### LISTED ENTRIES
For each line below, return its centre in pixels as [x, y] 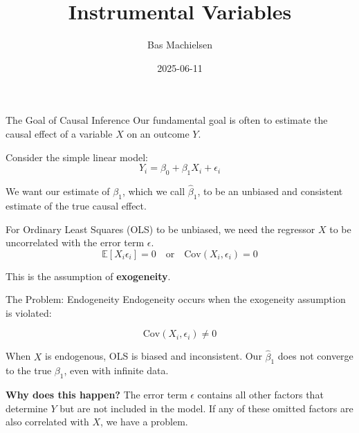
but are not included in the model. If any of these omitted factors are [206, 408]
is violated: [29, 312]
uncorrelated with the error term [75, 242]
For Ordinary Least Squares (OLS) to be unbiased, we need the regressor [160, 229]
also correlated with [47, 422]
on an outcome [158, 133]
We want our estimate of [58, 191]
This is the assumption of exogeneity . [88, 276]
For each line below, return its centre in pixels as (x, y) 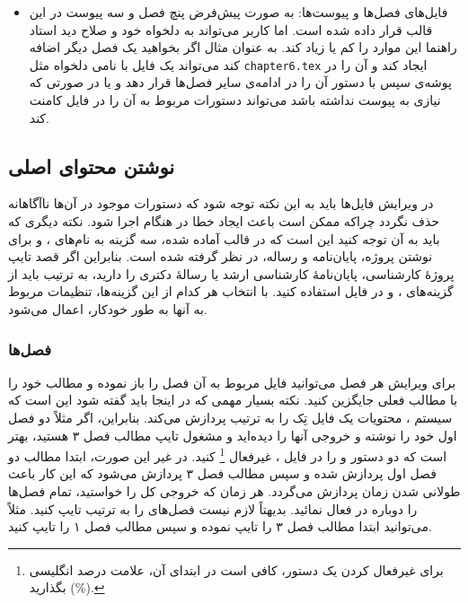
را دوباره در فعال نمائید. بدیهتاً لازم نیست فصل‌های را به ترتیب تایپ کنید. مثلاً (213, 508)
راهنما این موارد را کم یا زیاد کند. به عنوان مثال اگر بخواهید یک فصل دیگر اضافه (243, 47)
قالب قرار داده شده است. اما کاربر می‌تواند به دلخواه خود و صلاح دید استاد (231, 29)
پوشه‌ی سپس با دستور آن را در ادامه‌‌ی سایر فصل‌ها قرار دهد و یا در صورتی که (240, 82)
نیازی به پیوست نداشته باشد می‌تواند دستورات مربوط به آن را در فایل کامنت (235, 100)
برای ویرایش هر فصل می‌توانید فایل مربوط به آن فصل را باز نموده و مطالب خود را (232, 382)
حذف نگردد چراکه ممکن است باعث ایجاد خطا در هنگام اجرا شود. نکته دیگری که (224, 221)
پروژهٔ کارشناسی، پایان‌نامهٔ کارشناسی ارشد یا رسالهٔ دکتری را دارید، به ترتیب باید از (231, 273)
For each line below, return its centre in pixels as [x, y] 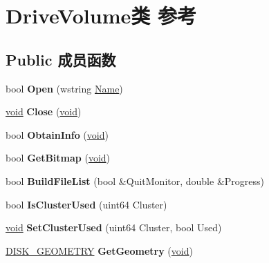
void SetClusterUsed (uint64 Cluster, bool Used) [114, 227]
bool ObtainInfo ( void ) [57, 134]
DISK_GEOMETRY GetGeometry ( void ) [99, 250]
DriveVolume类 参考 [101, 16]
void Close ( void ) [44, 111]
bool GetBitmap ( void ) [58, 158]
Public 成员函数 [61, 59]
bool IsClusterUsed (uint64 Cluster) [86, 204]
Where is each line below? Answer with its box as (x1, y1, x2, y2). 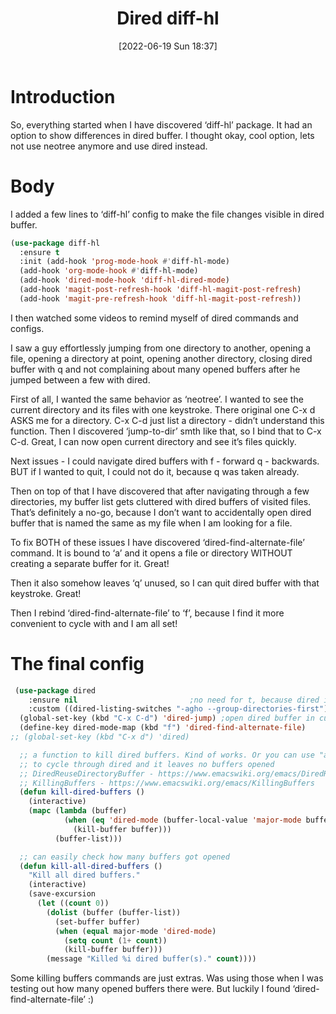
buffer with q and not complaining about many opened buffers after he (10, 363, 301, 375)
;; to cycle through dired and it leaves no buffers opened (19, 759, 275, 769)
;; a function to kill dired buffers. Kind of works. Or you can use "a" (19, 750, 333, 760)
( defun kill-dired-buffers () (19, 787, 145, 797)
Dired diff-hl (116, 7, 220, 30)
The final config (10, 652, 145, 675)
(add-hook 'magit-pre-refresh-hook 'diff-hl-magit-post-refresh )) (19, 293, 302, 304)
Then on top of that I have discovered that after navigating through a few (10, 485, 310, 497)
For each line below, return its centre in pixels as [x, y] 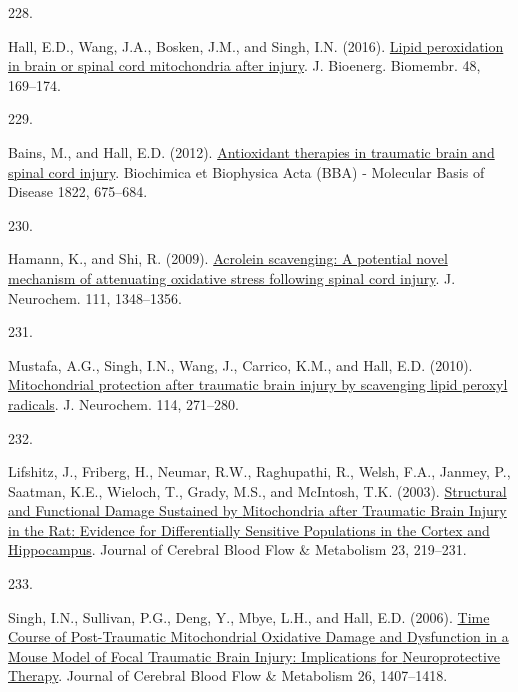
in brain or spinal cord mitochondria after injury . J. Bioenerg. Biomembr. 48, [244, 65]
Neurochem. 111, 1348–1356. [95, 297]
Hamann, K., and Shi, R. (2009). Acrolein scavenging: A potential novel [228, 258]
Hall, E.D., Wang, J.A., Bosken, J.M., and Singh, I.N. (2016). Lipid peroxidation [256, 45]
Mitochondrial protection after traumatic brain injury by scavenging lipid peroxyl [258, 384]
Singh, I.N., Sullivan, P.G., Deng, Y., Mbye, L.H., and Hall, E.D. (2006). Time [249, 616]
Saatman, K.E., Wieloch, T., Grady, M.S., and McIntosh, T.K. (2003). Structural [257, 490]
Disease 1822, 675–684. [78, 191]
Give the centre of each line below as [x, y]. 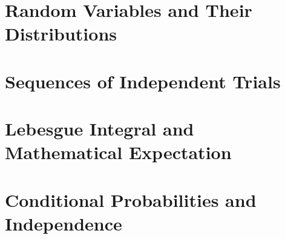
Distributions [61, 34]
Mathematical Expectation [118, 152]
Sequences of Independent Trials [143, 81]
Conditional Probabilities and [131, 199]
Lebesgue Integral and [100, 129]
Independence [64, 223]
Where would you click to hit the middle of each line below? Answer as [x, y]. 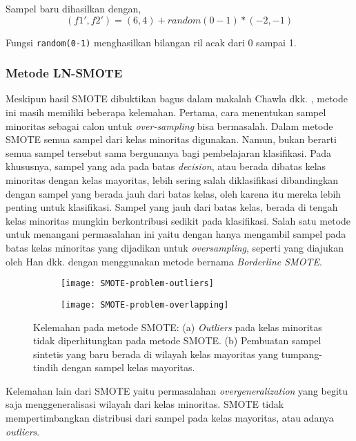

### TASK STATEMENT
Which lines of the records above hold the word "void"? Copy each of them.

### ANSWER TO THIS PROBLEM
void SetClusterUsed (uint64 Cluster, bool Used) [114, 227]
bool ObtainInfo ( void ) [57, 134]
DISK_GEOMETRY GetGeometry ( void ) [99, 250]
void Close ( void ) [44, 111]
bool GetBitmap ( void ) [58, 158]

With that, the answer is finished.